## Dataset excerpts
________________

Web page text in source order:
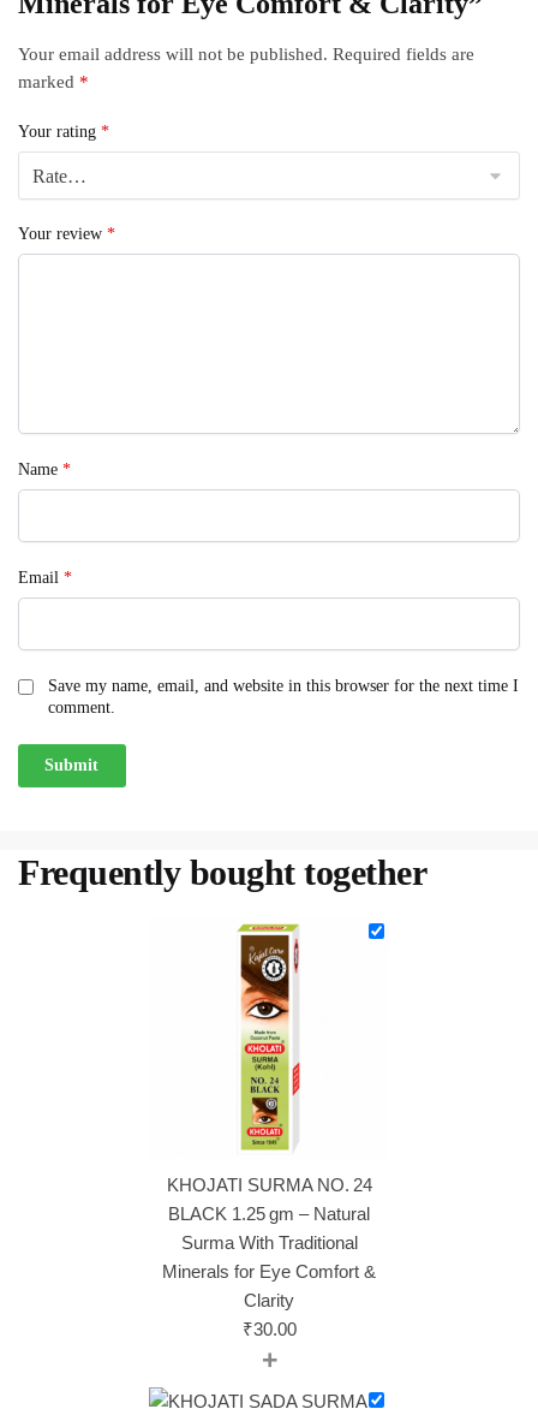
Your email address will not be published. Required fields are
marked *
Your rating *
Your review *
Name *
Email *
Save my name, email, and website in this browser for the next time I
comment.
Frequently bought together
KHOJATI SURMA NO. 24
BLACK 1.25 gm – Natural
Surma With Traditional
Minerals for Eye Comfort &
Clarity
₹30.00
+
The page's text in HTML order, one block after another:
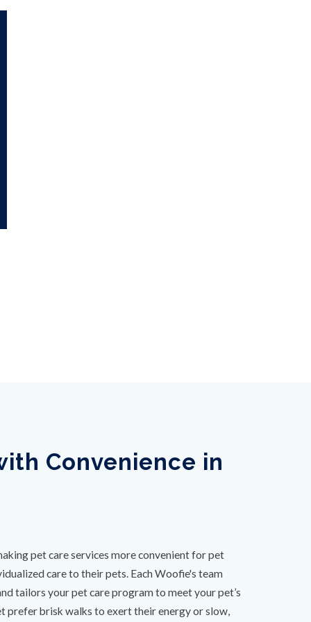
Convenience in
pet care services more convenient for pet
care to their pets. Each Woofie's team
tailors your pet care program to meet your pet’s
prefer brisk walks to exert their energy or slow,
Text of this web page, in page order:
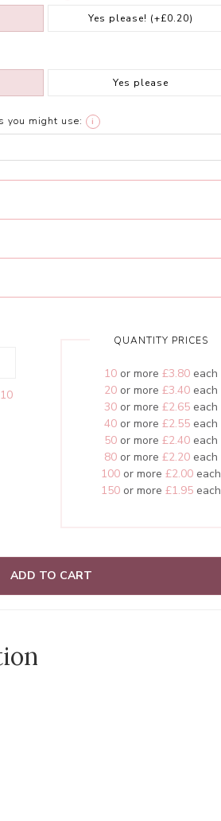
Yes please! (+£0.20)
Yes please
you might use: i
10
QUANTITY PRICES
10or more £3.80each
20or more £3.40each
30or more £2.65each
40or more £2.55each
50or more £2.40each
80or more £2.20each
100or more £2.00each
150or more £1.95each
ADD TO CART
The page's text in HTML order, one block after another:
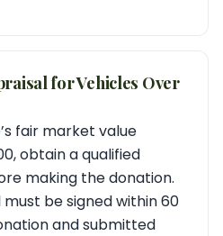
for Vehicles Over
fair market value
obtain a qualified
making the donation.
must be signed within 60
and submitted
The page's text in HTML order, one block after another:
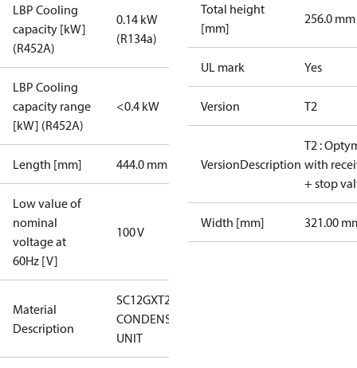
LBP Cooling
capacity [kW]
(R452A)
0.14 kW
(R134a)
LBP Cooling
capacity range
[kW] (R452A)
<0.4 kW
Length [mm] 444.0 mm
Low value of
nominal
voltage at
60Hz [V]
100 V
Material
Description
SC12GXT2
CONDENS.
UNIT
Total height
[mm]
256.0 mm
UL mark Yes
Version T2
VersionDescription
T2 :
with
+ stop
Width [mm] 321.00
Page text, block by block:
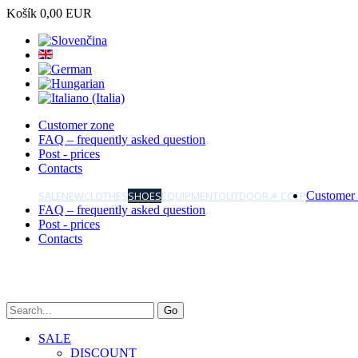
Košík 0,00 EUR
Customer zone
FAQ – frequently asked question
Post - prices
Contacts
SALENEWCLOTHESSHOESEQUIPMENTOUTDOOR☭ CCCPCustomer
FAQ – frequently asked question
Post - prices
Contacts
SALE
DISCOUNT
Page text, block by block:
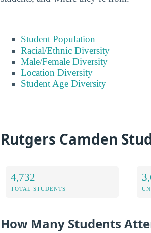
Student Population
Racial/Ethnic Diversity
Male/Female Diversity
Location Diversity
Student Age Diversity
Rutgers Camden
4,732
TOTAL STUDENTS
How Many Students
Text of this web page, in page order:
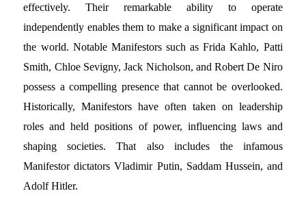
effectively. Their remarkable ability to operate
independently enables them to make a significant impact on
the world. Notable Manifestors such as Frida Kahlo, Patti
Smith, Chloe Sevigny, Jack Nicholson, and Robert De Niro
possess a compelling presence that cannot be overlooked.
Historically, Manifestors have often taken on leadership
roles and held positions of power, influencing laws and
shaping societies. That also includes the infamous
Manifestor dictators Vladimir Putin, Saddam Hussein, and
Adolf Hitler.
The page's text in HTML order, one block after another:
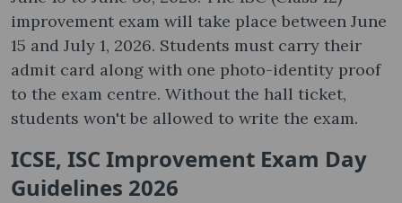
improvement exam will take place between June
15 and July 1, 2026. Students must carry their
admit card along with one photo-identity proof
to the exam centre. Without the hall ticket,
students won't be allowed to write the exam.
ICSE, ISC Improvement Exam Day
Guidelines 2026
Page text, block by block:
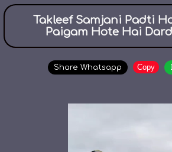
Takleef Samjani Padti
Paigam Hote Hai
Share Whatsapp Copy
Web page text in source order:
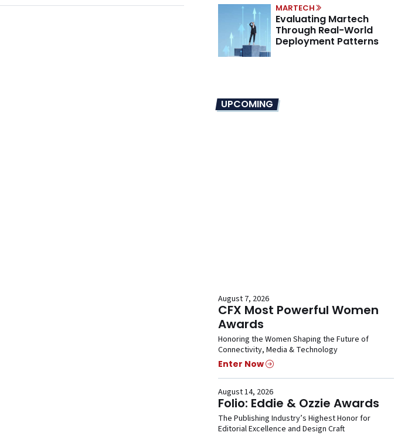
MARTECH
Evaluating Martech
Through Real-World
Deployment Patterns
UPCOMING
August 7, 2026
CFX Most Powerful Women
Awards
Honoring the Women Shaping the Future of
Connectivity, Media & Technology
Enter Now
August 14, 2026
Folio: Eddie & Ozzie Awards
The Publishing Industry’s Highest Honor for
Editorial Excellence and Design Craft

________________

## Work to be completed
Transcribe every line of the data exactly. No pictures go in the copy.

## Answer box
Web page text in source order:
Your email address will not be published. Required fields are
marked *
Your rating *
Your review *
Name *
Email *
Save my name, email, and website in this browser for the next time I
comment.
Frequently bought together
KHOJATI SURMA NO. 24
BLACK 1.25 gm – Natural
Surma With Traditional
Minerals for Eye Comfort &
Clarity
₹30.00
+
The page's text in HTML order, one block after another:
Convenience in
pet care services more convenient for pet
care to their pets. Each Woofie's team
tailors your pet care program to meet your pet’s
prefer brisk walks to exert their energy or slow,
Text of this web page, in page order:
Yes please! (+£0.20)
Yes please
you might use: i
10
QUANTITY PRICES
10or more £3.80each
20or more £3.40each
30or more £2.65each
40or more £2.55each
50or more £2.40each
80or more £2.20each
100or more £2.00each
150or more £1.95each
ADD TO CART
The page's text in HTML order, one block after another:
for Vehicles Over
fair market value
obtain a qualified
making the donation.
must be signed within 60
and submitted
The page's text in HTML order, one block after another:
LBP Cooling
capacity [kW]
(R452A)
0.14 kW
(R134a)
LBP Cooling
capacity range
[kW] (R452A)
<0.4 kW
Length [mm] 444.0 mm
Low value of
nominal
voltage at
60Hz [V]
100 V
Material
Description
SC12GXT2
CONDENS.
UNIT
Total height
[mm]
256.0 mm
UL mark Yes
Version T2
VersionDescription
T2 :
with
+ stop
Width [mm] 321.00
Page text, block by block:
Košík 0,00 EUR
Customer zone
FAQ – frequently asked question
Post - prices
Contacts
SALENEWCLOTHESSHOESEQUIPMENTOUTDOOR☭ CCCPCustomer
FAQ – frequently asked question
Post - prices
Contacts
SALE
DISCOUNT
Page text, block by block:
Student Population
Racial/Ethnic Diversity
Male/Female Diversity
Location Diversity
Student Age Diversity
Rutgers Camden
4,732
TOTAL STUDENTS
How Many Students
Text of this web page, in page order:
effectively. Their remarkable ability to operate
independently enables them to make a significant impact on
the world. Notable Manifestors such as Frida Kahlo, Patti
Smith, Chloe Sevigny, Jack Nicholson, and Robert De Niro
possess a compelling presence that cannot be overlooked.
Historically, Manifestors have often taken on leadership
roles and held positions of power, influencing laws and
shaping societies. That also includes the infamous
Manifestor dictators Vladimir Putin, Saddam Hussein, and
Adolf Hitler.
The page's text in HTML order, one block after another:
improvement exam will take place between June
15 and July 1, 2026. Students must carry their
admit card along with one photo-identity proof
to the exam centre. Without the hall ticket,
students won't be allowed to write the exam.
ICSE, ISC Improvement Exam Day
Guidelines 2026
Page text, block by block:
Takleef Samjani Padti
Paigam Hote Hai
Share Whatsapp Copy
Web page text in source order:
MARTECH
Evaluating Martech
Through Real-World
Deployment Patterns
UPCOMING
August 7, 2026
CFX Most Powerful Women
Awards
Honoring the Women Shaping the Future of
Connectivity, Media & Technology
Enter Now
August 14, 2026
Folio: Eddie & Ozzie Awards
The Publishing Industry’s Highest Honor for
Editorial Excellence and Design Craft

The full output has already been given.